P.S. Mutuals/friends, do not worry. Y'all keep doing y'all. I can and will block tags if seeing your posts triggers me. So, I suppose my only request is to properly tag, but I've been saying that from the very start.
I just want to move on to other things.
I took a break for Lent. I needed it terribly. And... not gonna lie? I almost didn't want to return. I never got an itching to just log on and "check in". I very successfully avoided tumb altogether. I came back because "I gotta come back eventually" and also like, this is my main hub where I update when I've written a fic, and ya know... I'm not gonna let toxic fandom bs rule my shit.
During my break, I got back into gaming. More specifically, I started playing Hades again. And listening to Epic the Musical. Aaaand boyyy did that bring me back to my Greek mythology phase. I have a Greek mythos/Hades sideblog btw: @areopagusimp. It's cringe, if you can't tell by the blog name.
Back when I was into Hades game and general Greek mythos, my expectations were so much smaller, but yet, my goals and will to create seemed so much bigger. I made art that no one gave a single solitary shit about (except for my friend), but I was happy. Maybe I'm wearing rose-tinted glasses, but... even if I wasn't as happy then as I remember being... haha at least I wasn't receiving threats and insults in my inbox back then :))). That was the most fun thing about the gothlit fandom. I hope every single chickenhearted angry anon is proud of their behaviour.

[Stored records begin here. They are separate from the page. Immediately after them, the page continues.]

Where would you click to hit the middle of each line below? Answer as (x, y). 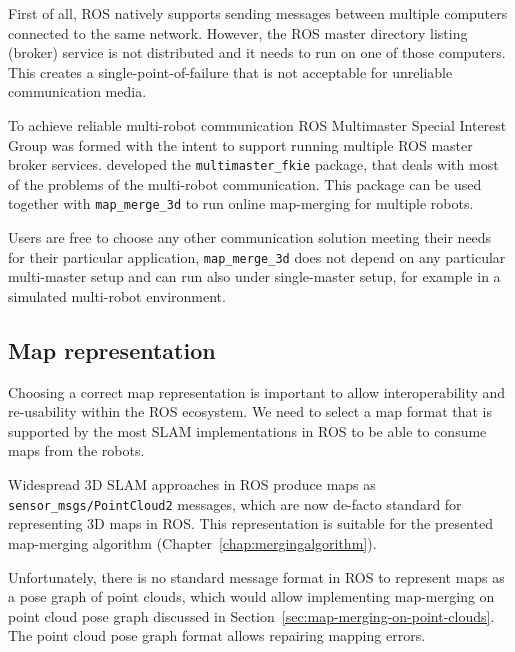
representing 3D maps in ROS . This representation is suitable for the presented (250, 523)
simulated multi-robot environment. (117, 295)
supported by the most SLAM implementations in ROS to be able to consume (247, 430)
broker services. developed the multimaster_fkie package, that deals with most (253, 164)
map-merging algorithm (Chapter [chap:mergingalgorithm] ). (192, 542)
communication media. (77, 91)
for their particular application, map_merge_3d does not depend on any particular (257, 256)
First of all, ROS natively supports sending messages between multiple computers (258, 13)
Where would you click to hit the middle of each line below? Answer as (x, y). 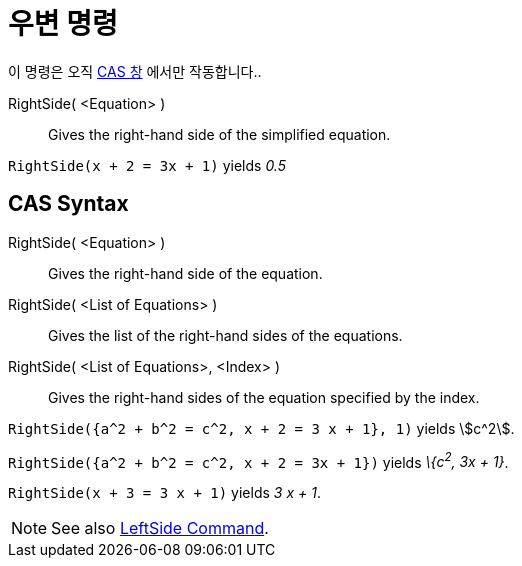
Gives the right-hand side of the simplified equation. (219, 134)
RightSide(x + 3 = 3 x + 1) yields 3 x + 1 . (164, 493)
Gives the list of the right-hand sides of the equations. (225, 335)
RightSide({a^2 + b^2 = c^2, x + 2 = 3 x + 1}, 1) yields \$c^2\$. (261, 428)
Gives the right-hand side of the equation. (185, 273)
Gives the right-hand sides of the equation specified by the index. (264, 397)
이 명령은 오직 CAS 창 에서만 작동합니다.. (135, 71)
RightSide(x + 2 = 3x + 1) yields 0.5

But yeah, whatever I end up doing, Iâm striving to not let it run me into the ground.
But... What do I do now?
I have so many WIPs (art and writing) for the novel, and it's very disappointing that I didn't get to finish them before it all turned sour. Hopefully, I can still finish them, it just won't be with the same distress I worked with before. Hopefully, I can post that stuff and fully manage my expectations, not crash and burn when only a few people like it. Because hell! A few people liking my stuff? That's amazing, really. I shouldn't take that for granted. At the same time, I'm setting a boundary for myself. Placing my self-worth into the hands of people who I don't know, who don't know me, and who aren't even paying for the art? I need to stop that. Who the hell is that gonna serve? Absolutely no one.
My number one goal is to finish Orice. It is somehow untouched by my aversion to the novel; it is my safe space. I want to honour it and honour the longtime readers who have stuck with me. It's gonna be hard, but it's gonna be worth it for me.
This feels attention-seeking, and it kinda is. I'm not tagging the main subject and I'm not allowing reblogs because I want this to stay isolated (and hopefully prevent backlash/misunderstandings), but ya know, no matter how much I try to keep this small, I'm still posting it online. But I just feel like I needed to get this off my chest. I don't really owe everyone an explanation, but I want there to be one for my own sake... also it's much easier to generalize and make a post than contact each of my friends/mutuals on here and unload stuff onto them that I'm not sure is too personal or not.
For those of you who are reading: I love y'all. I love the good people I've met through all this mess. I want to keep the good apples, not throw out the whole harvest, alright? Dunno how much you'll care for my art when the subject is different, but... eh. If y'all are willing to try?